(Provided data begins)

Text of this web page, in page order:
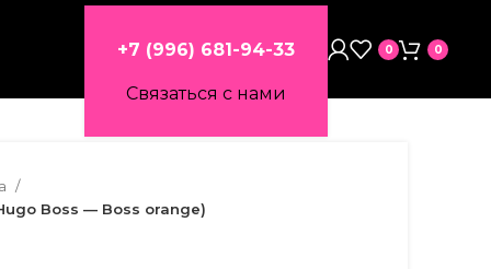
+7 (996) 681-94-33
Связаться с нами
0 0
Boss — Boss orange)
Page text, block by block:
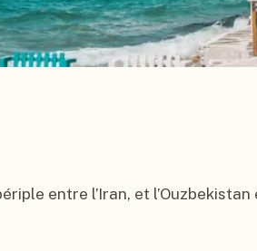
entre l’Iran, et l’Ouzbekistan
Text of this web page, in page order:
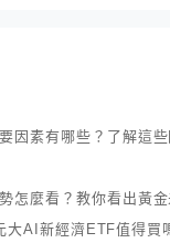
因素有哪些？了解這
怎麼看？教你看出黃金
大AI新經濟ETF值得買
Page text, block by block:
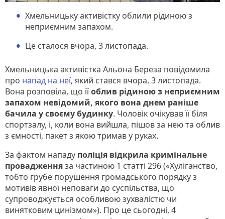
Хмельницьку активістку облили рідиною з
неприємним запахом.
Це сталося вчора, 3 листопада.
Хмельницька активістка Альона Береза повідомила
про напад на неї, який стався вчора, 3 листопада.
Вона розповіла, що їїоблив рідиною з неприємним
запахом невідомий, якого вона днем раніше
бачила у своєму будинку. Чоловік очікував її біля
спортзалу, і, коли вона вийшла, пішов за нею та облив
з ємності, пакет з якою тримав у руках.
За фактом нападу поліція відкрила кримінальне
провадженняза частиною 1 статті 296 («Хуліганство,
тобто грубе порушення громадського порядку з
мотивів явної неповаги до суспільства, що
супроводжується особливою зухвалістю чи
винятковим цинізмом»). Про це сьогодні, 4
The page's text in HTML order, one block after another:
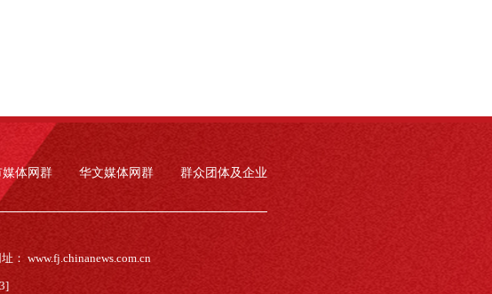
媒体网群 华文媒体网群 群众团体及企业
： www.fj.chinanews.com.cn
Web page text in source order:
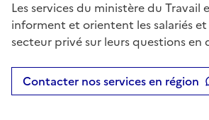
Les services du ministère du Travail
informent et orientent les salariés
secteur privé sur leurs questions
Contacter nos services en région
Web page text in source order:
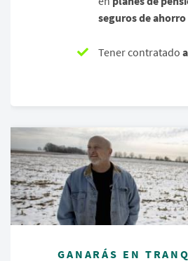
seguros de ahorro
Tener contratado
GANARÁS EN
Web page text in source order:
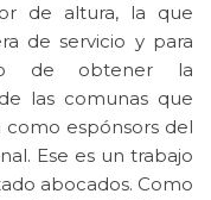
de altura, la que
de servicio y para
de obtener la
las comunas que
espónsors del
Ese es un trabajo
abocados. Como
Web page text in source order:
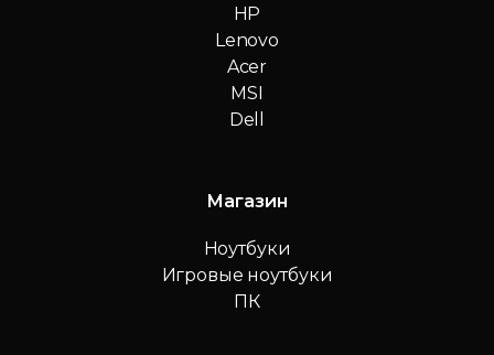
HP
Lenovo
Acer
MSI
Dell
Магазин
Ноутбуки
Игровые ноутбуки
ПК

(Provided data ends)

# [Your objective]
Set down the entries above exactly; no pictures belong in the copy.

# [Exercise solution]
Text of this web page, in page order:
+7 (996) 681-94-33
Связаться с нами
0 0
Boss — Boss orange)
Page text, block by block:
entre l’Iran, et l’Ouzbekistan
Text of this web page, in page order:
因素有哪些？了解這
怎麼看？教你看出黃金
大AI新經濟ETF值得買
Page text, block by block:
Хмельницьку активістку облили рідиною з
неприємним запахом.
Це сталося вчора, 3 листопада.
Хмельницька активістка Альона Береза повідомила
про напад на неї, який стався вчора, 3 листопада.
Вона розповіла, що їїоблив рідиною з неприємним
запахом невідомий, якого вона днем раніше
бачила у своєму будинку. Чоловік очікував її біля
спортзалу, і, коли вона вийшла, пішов за нею та облив
з ємності, пакет з якою тримав у руках.
За фактом нападу поліція відкрила кримінальне
провадженняза частиною 1 статті 296 («Хуліганство,
тобто грубе порушення громадського порядку з
мотивів явної неповаги до суспільства, що
супроводжується особливою зухвалістю чи
винятковим цинізмом»). Про це сьогодні, 4
The page's text in HTML order, one block after another:
媒体网群 华文媒体网群 群众团体及企业
： www.fj.chinanews.com.cn
Web page text in source order:
Les services du ministère du Travail
informent et orientent les salariés
secteur privé sur leurs questions
Contacter nos services en région
Web page text in source order:
seguros de ahorro
Tener contratado
GANARÁS EN
Web page text in source order:
de altura, la que
de servicio y para
de obtener la
las comunas que
espónsors del
Ese es un trabajo
abocados. Como
Web page text in source order:
HP
Lenovo
Acer
MSI
Dell
Магазин
Ноутбуки
Игровые ноутбуки
ПК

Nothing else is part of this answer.